6 Conclusion and Future Work

We propose the first (to the best of our knowledge) nominal AC-matching algorithm, together with proofs of its termination, soundness and completeness. All proofs were formalised in the proof assistant PVS. As a byproduct, we also obtained a formalised nominal AC-equality checking algorithm. Nominal AC-matching has applications for nominal AC-rewriting, being the first step towards a nominal AC-unification algorithm.

Our formalisation extends the formalisation of first-order AC-unification by Ayala-Rincón et al. [7] to nominal terms and uses the functions that deal with freshness constraints from [6], extending them to deal with AC-function symbols. Furthermore, by adding a parameter \(\mathcal {X}\) for protected variables, it enables both AC-matching and AC-equality checking, according to whether \(\mathcal {X}\) is the set of variables in the right-hand side of the problem or the set of variables in the problem. The .pvs files have a combined size of 290 KB and contain the specification of functions and the statements of the theorems. The .prf files contain the proofs of the theorems and have a combined size of 22 MB.

Future work will explore ways to define a nominal AC-unification algorithm, avoiding the loop described in Sect. 5. We will consider alternative AC-unification algorithms as a starting point [9, 10] and explore the connection between higher-order pattern unification and nominal unification (e.g., [13, 23]).

A nominal AC-unification algorithm would have applications in logic programming languages that employ the nominal paradigm, such as \(\alpha \)-Prolog.
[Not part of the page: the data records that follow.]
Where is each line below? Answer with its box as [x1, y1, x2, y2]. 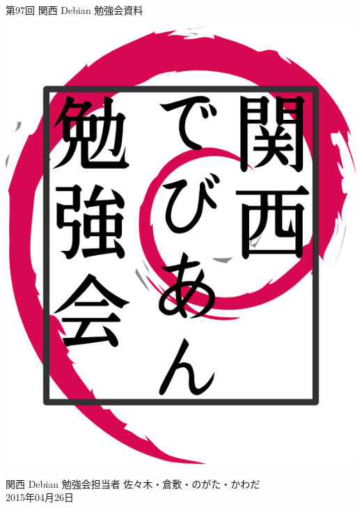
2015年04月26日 [6, 490, 74, 505]
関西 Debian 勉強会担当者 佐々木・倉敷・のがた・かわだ [6, 476, 260, 491]
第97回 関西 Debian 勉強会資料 [6, 3, 143, 17]
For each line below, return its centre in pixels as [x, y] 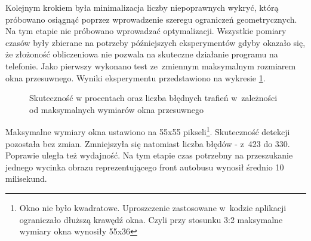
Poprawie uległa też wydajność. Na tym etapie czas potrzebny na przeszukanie [149, 155]
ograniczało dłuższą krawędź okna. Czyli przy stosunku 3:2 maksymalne [151, 219]
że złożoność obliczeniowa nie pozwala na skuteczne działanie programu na [142, 54]
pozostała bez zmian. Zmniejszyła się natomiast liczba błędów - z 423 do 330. [148, 143]
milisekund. [26, 179]
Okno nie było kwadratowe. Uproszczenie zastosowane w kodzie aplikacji [153, 207]
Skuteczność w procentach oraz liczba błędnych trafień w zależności [153, 98]
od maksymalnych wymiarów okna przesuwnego [116, 109]
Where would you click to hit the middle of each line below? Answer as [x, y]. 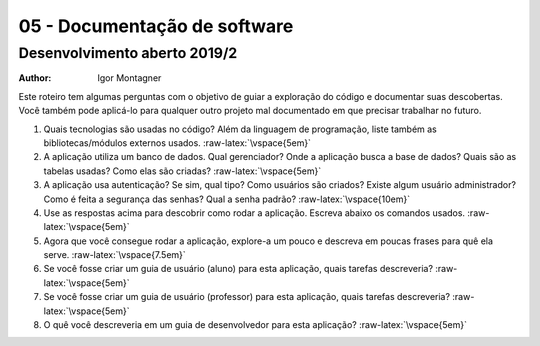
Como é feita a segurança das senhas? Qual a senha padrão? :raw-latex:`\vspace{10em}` [227, 199]
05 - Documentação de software [156, 26]
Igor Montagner [129, 78]
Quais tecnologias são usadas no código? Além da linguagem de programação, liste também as [240, 129]
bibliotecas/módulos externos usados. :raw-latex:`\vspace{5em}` [177, 142]
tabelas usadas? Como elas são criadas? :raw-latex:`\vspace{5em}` [182, 171]
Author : [35, 78]
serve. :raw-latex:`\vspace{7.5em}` [115, 255]
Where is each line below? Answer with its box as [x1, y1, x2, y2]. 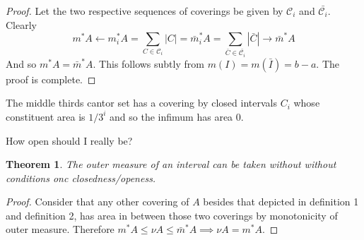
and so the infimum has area [110, 109, 233, 124]
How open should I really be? [6, 133, 133, 148]
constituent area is [6, 109, 86, 124]
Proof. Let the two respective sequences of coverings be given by [6, 4, 283, 18]
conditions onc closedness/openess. [6, 170, 156, 185]
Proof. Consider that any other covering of [6, 194, 189, 209]
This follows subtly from [99, 56, 204, 71]
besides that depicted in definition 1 [203, 194, 359, 209]
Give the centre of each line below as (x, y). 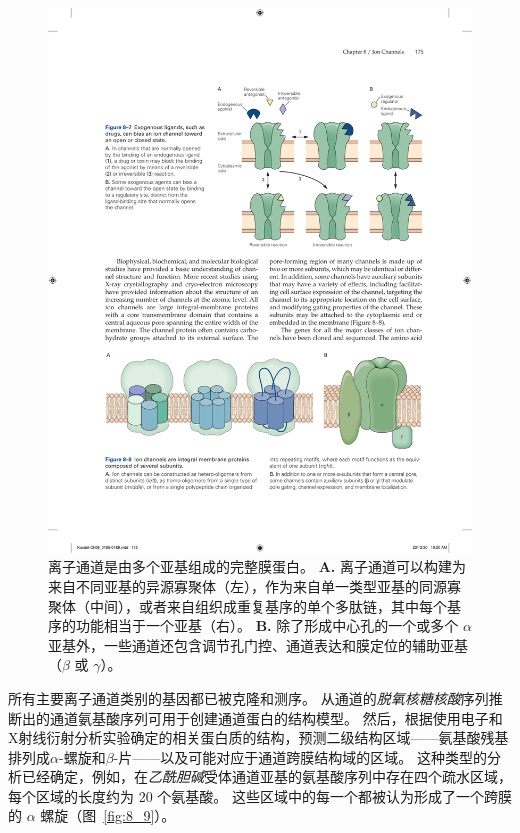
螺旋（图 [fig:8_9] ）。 (108, 815)
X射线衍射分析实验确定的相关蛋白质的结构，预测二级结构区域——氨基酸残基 (258, 737)
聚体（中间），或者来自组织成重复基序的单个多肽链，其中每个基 (254, 605)
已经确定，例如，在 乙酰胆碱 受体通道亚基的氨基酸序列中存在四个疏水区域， (266, 776)
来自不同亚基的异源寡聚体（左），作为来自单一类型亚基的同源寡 (254, 585)
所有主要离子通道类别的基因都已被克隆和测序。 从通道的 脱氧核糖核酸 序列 (248, 697)
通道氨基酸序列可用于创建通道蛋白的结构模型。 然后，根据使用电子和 (276, 717)
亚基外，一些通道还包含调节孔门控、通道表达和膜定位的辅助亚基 (258, 644)
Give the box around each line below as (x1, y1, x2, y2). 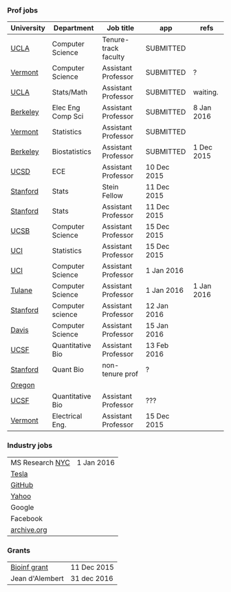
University (10, 23, 46, 33)
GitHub (10, 480, 34, 489)
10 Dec (145, 163, 170, 172)
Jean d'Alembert (10, 573, 64, 583)
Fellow (102, 191, 124, 201)
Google (10, 502, 34, 512)
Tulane (10, 285, 33, 295)
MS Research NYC (10, 458, 71, 467)
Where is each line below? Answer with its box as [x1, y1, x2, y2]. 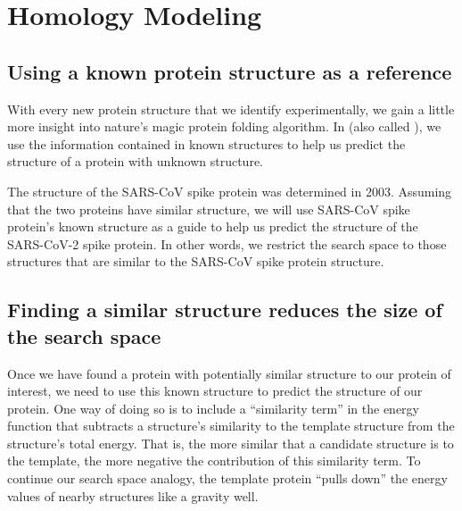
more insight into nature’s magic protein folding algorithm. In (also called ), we [7, 117, 441, 136]
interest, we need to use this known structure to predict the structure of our [7, 381, 423, 400]
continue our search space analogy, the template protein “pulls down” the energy [7, 469, 448, 488]
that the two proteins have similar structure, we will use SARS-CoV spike [7, 199, 410, 218]
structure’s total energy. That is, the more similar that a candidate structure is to [7, 433, 454, 452]
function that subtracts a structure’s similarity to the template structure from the [7, 416, 455, 435]
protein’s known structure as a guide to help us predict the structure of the [7, 217, 418, 236]
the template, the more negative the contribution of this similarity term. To [7, 451, 421, 470]
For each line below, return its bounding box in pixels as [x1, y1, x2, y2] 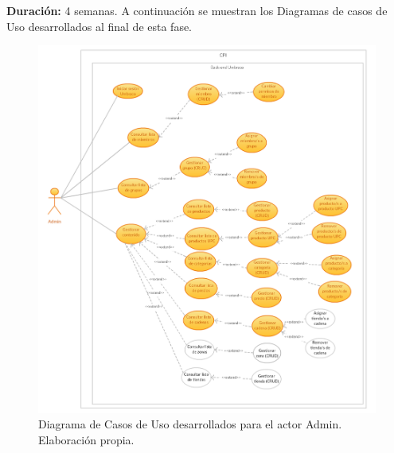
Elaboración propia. [38, 431, 135, 447]
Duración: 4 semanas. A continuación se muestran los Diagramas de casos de [6, 2, 388, 18]
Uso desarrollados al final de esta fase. [6, 17, 193, 34]
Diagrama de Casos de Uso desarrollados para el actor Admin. [38, 416, 342, 432]
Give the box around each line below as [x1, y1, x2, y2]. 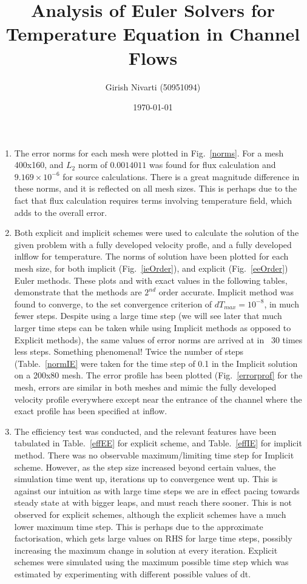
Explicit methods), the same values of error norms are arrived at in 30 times [14, 333, 303, 346]
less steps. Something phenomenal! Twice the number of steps [14, 345, 244, 358]
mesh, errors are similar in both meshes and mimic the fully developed [14, 380, 277, 393]
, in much [264, 297, 299, 310]
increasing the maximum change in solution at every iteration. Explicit [14, 543, 278, 556]
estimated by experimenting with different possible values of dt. [14, 567, 251, 580]
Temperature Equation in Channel [5, 21, 300, 46]
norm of [78, 158, 107, 171]
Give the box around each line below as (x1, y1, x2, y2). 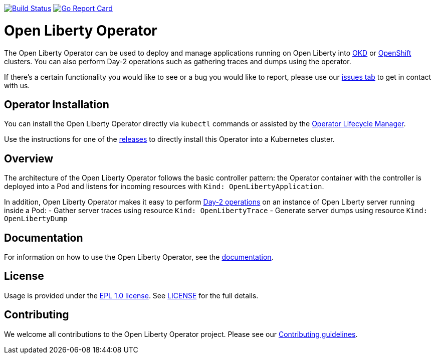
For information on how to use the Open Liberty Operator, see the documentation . (4, 253, 274, 262)
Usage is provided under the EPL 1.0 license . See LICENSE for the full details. (4, 291, 259, 300)
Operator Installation (4, 98, 109, 111)
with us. (4, 81, 30, 90)
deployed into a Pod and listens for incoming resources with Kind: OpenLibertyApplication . (4, 182, 324, 191)
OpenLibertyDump (4, 215, 68, 223)
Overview (4, 152, 54, 165)

A second possible future work path is to use this formalisation to formalise a more efficient nominal AC-matching algorithm. Finally, a third future work path would be formalising matching/unification algorithms for different equational theories and a fourth path would be investigating if/how nominal unification algorithms can be used for term indexing.